Brief:
Below are records with pictures in them. Transcribe everything from the line containing "metadata levels to" down to the line containing "Hubraum ( hubraum ) hinzu. [8, 494, 187, 512]", exactly, and leave the pictures behind.

Source material:
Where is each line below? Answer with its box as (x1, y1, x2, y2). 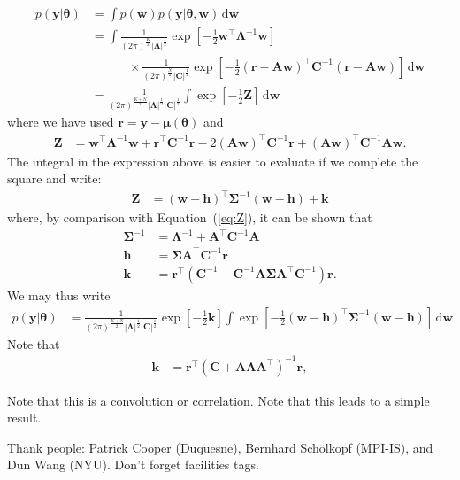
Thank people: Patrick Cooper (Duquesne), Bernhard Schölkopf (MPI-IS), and (7, 437, 433, 456)
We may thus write (7, 285, 111, 304)
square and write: (7, 169, 102, 188)
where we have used (7, 112, 114, 131)
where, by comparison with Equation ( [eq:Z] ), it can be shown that (7, 208, 372, 227)
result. (7, 408, 42, 427)
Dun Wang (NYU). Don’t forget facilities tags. (7, 455, 259, 474)
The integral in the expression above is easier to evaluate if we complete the (7, 151, 418, 170)
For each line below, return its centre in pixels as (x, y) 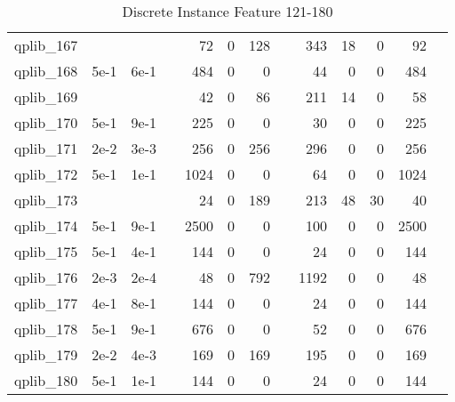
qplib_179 (46, 354)
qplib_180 (46, 380)
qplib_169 (46, 96)
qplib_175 (46, 251)
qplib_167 (46, 45)
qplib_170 (46, 122)
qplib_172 (46, 174)
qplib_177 (46, 303)
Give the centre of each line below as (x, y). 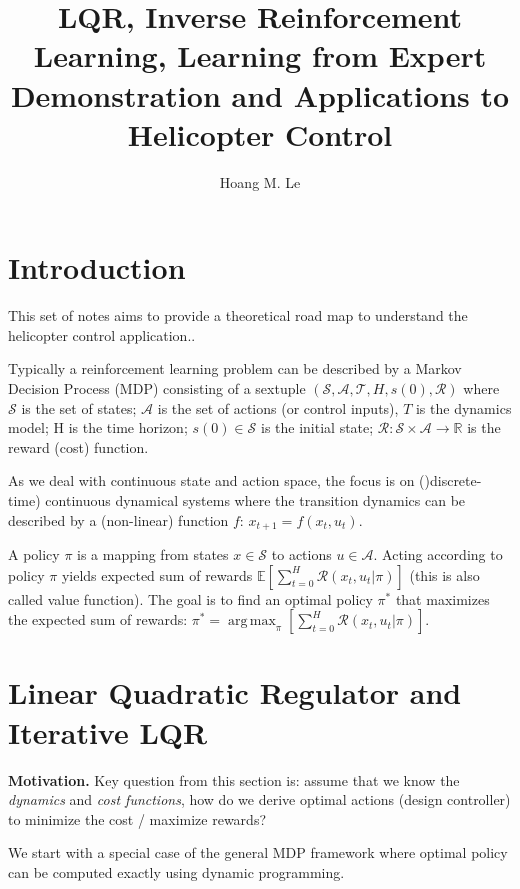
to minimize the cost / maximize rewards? (137, 818)
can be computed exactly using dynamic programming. (176, 871)
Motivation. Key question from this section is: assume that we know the (234, 779)
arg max (251, 621)
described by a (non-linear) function (118, 519)
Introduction (97, 267)
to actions (301, 554)
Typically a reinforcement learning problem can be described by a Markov (235, 368)
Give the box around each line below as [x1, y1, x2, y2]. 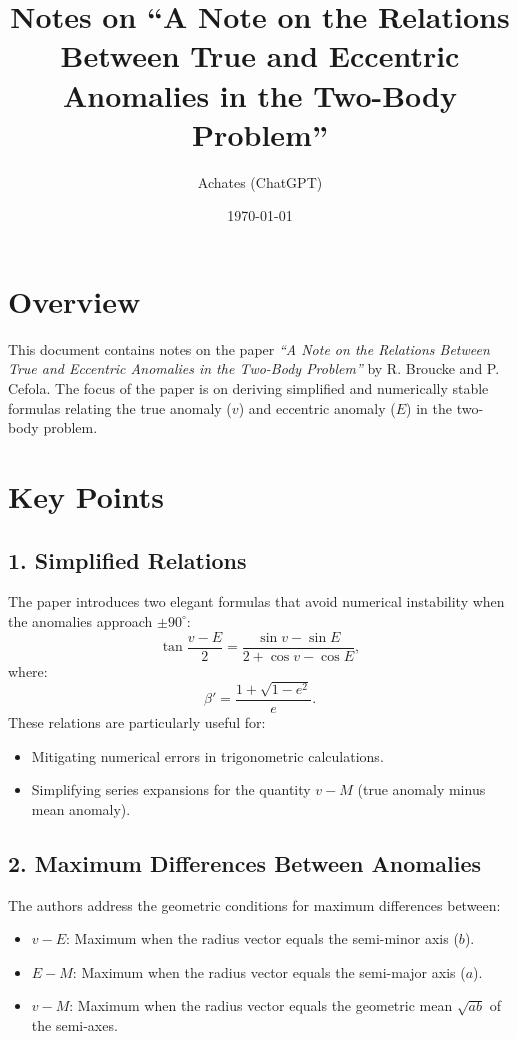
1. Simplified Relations [8, 544, 247, 575]
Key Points [8, 475, 165, 516]
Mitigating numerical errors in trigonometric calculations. [31, 745, 384, 766]
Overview [8, 280, 141, 321]
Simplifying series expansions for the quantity [31, 779, 311, 800]
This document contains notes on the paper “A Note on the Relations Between [8, 338, 490, 359]
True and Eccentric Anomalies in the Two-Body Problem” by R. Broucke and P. [8, 358, 500, 379]
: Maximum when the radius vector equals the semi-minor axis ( [66, 928, 459, 949]
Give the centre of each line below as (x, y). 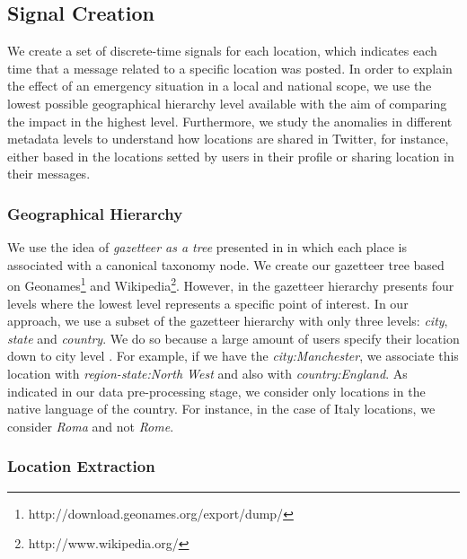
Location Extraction (81, 466)
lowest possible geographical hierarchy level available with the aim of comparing (227, 103)
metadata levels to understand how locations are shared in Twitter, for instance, (228, 139)
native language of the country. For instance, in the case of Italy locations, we (221, 409)
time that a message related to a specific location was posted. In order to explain (230, 68)
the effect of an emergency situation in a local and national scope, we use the (220, 86)
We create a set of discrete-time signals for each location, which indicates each (222, 51)
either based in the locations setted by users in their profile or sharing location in (231, 156)
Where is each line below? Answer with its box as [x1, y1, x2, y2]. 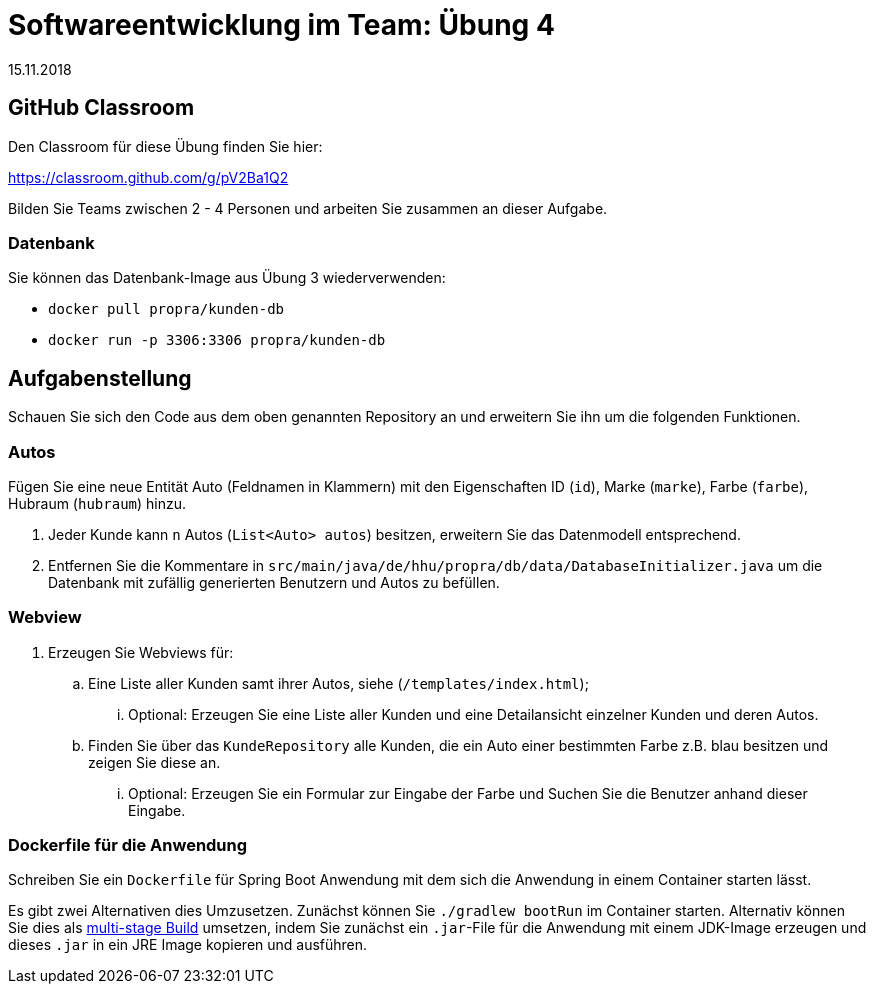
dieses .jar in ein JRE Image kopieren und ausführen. [8, 936, 368, 954]
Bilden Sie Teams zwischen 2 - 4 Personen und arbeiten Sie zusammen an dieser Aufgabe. [8, 199, 608, 217]
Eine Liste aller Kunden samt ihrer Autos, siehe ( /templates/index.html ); [88, 674, 589, 692]
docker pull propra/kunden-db [48, 301, 285, 318]
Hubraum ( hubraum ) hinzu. [8, 494, 187, 512]
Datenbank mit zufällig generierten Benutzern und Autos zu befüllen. [48, 573, 500, 591]
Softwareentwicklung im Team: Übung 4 [8, 8, 555, 42]
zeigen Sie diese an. [88, 753, 221, 771]
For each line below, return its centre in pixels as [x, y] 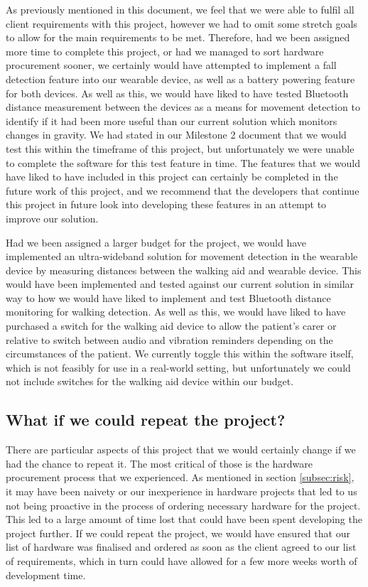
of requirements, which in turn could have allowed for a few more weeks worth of [182, 560]
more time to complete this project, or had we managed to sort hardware [165, 51]
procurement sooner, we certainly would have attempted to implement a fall [171, 65]
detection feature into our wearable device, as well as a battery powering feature [180, 79]
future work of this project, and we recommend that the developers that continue [183, 190]
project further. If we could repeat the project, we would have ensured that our [178, 533]
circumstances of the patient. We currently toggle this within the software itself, [180, 354]
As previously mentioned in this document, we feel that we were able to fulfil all [180, 9]
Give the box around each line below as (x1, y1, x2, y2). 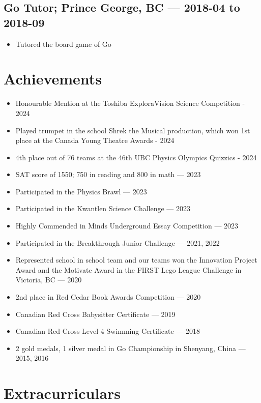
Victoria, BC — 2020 (15, 274, 82, 285)
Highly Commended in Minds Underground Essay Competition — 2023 (15, 220, 239, 231)
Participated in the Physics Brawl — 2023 (15, 186, 147, 196)
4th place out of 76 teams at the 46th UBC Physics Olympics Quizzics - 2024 (15, 152, 257, 162)
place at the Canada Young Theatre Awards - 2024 (15, 135, 175, 146)
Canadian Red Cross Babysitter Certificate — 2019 (15, 308, 176, 319)
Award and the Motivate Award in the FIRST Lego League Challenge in (15, 264, 242, 275)
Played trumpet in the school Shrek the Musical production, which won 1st (15, 125, 250, 135)
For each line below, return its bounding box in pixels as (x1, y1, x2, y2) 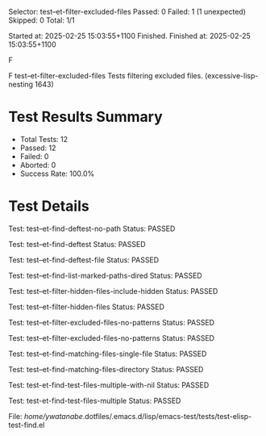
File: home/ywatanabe (8, 411, 83, 421)
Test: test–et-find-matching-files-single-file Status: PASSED (8, 349, 207, 358)
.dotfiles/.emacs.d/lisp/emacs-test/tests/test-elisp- (82, 411, 252, 421)
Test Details (8, 197, 90, 216)
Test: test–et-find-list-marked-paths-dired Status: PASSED (8, 270, 203, 280)
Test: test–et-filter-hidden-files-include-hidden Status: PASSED (8, 286, 218, 296)
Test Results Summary (8, 108, 163, 126)
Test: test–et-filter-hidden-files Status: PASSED (8, 302, 165, 312)
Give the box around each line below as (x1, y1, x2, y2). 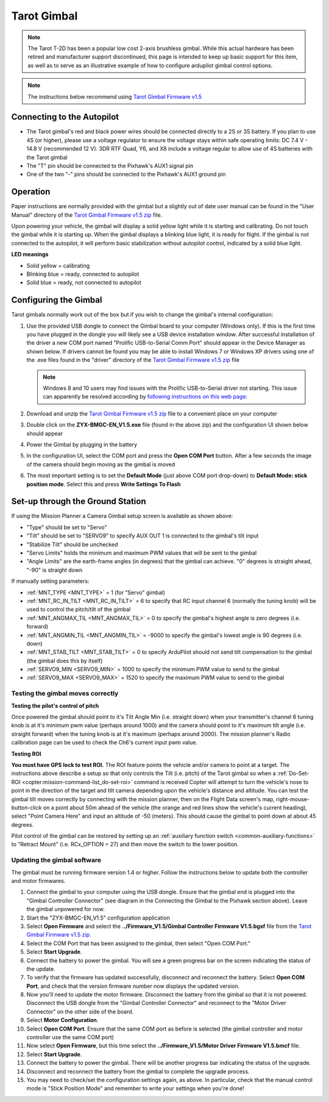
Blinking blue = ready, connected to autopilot (26, 270, 140, 278)
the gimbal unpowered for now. (26, 906, 105, 913)
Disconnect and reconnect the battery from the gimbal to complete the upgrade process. (26, 1068, 250, 1075)
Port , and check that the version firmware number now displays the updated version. (26, 982, 240, 990)
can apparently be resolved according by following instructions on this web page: (43, 393, 248, 400)
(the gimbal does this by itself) (26, 657, 103, 664)
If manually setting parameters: (11, 577, 90, 585)
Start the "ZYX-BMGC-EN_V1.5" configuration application (26, 914, 171, 921)
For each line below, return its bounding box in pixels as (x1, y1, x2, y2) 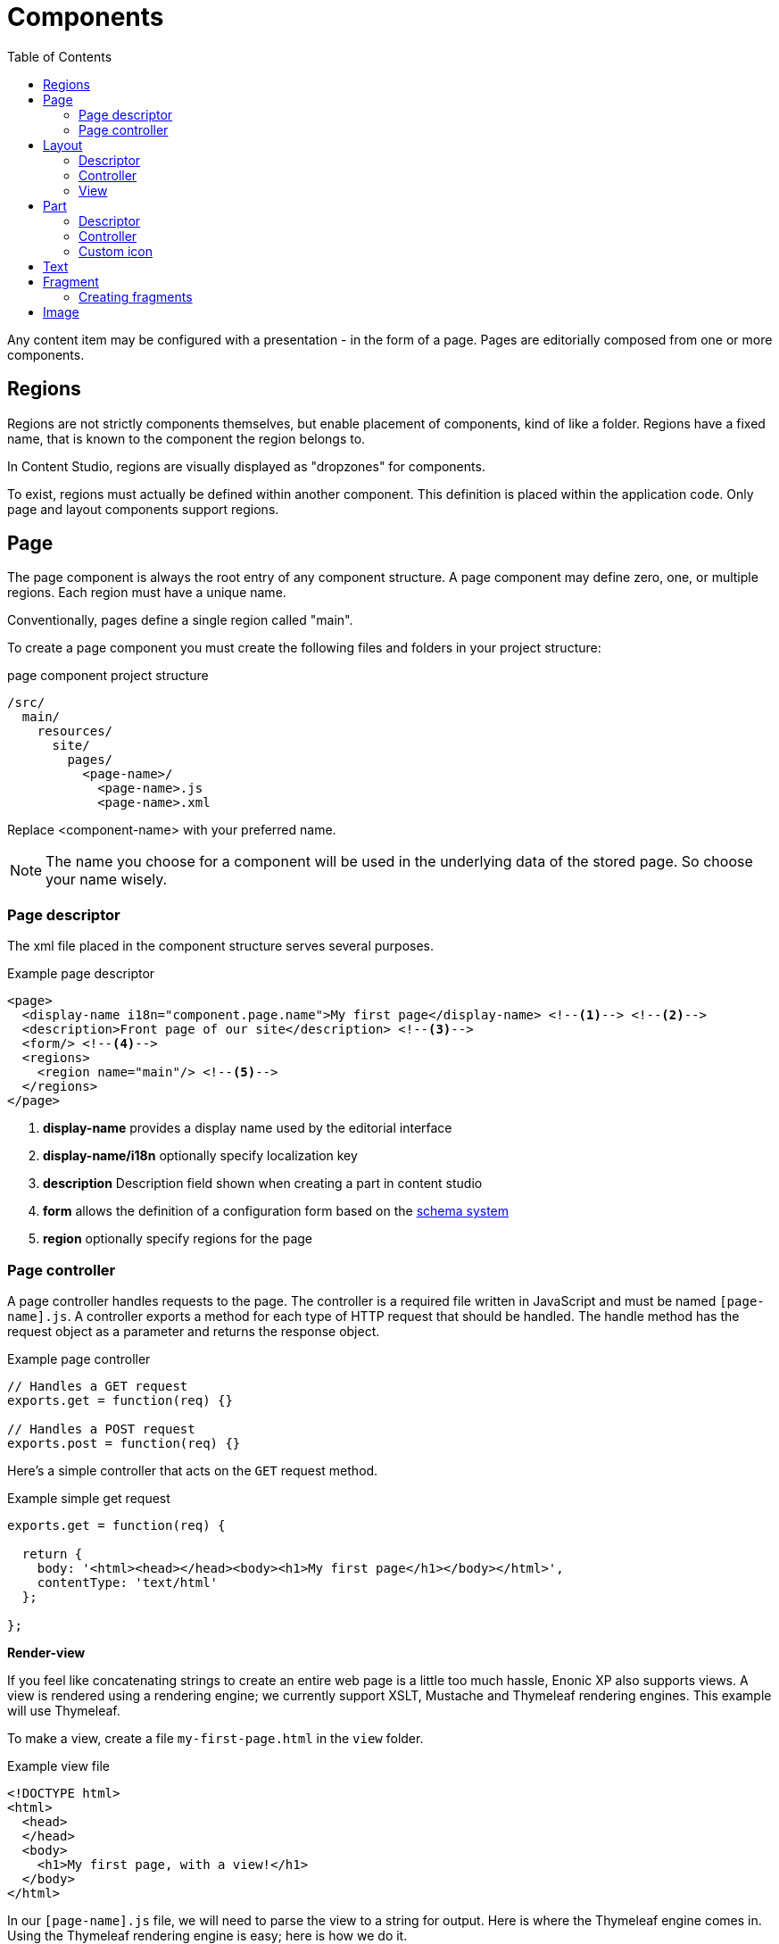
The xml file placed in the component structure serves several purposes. (7, 938, 435, 954)
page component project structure (7, 668, 209, 684)
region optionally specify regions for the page (43, 1231, 313, 1247)
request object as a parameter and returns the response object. (7, 1323, 380, 1339)
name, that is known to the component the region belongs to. (7, 430, 366, 446)
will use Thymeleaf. (7, 1702, 120, 1718)
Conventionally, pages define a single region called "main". (7, 612, 353, 628)
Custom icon (79, 243, 153, 259)
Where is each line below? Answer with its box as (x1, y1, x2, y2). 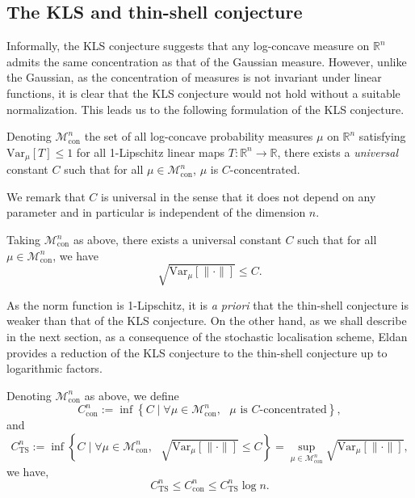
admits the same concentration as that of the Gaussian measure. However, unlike (6, 53, 407, 70)
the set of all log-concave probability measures (84, 128, 313, 145)
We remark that (6, 188, 86, 205)
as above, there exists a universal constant (73, 231, 282, 247)
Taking (6, 231, 41, 247)
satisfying (358, 128, 406, 145)
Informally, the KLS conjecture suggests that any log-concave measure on (6, 37, 370, 54)
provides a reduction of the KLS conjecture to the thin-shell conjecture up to (6, 344, 388, 361)

Output for this exercise:
metadata levels to understand how locations are shared in Twitter, for instance, (228, 139)
native language of the country. For instance, in the case of Italy locations, we (221, 409)
time that a message related to a specific location was posted. In order to explain (230, 68)
the effect of an emergency situation in a local and national scope, we use the (220, 86)
We create a set of discrete-time signals for each location, which indicates each (222, 51)
either based in the locations setted by users in their profile or sharing location in (231, 156)
Where is each line below? Answer with its box as [x1, y1, x2, y2]. 
dieses .jar in ein JRE Image kopieren und ausführen. [8, 936, 368, 954]
Bilden Sie Teams zwischen 2 - 4 Personen und arbeiten Sie zusammen an dieser Aufgabe. [8, 199, 608, 217]
Eine Liste aller Kunden samt ihrer Autos, siehe ( /templates/index.html ); [88, 674, 589, 692]
docker pull propra/kunden-db [48, 301, 285, 318]
Hubraum ( hubraum ) hinzu. [8, 494, 187, 512]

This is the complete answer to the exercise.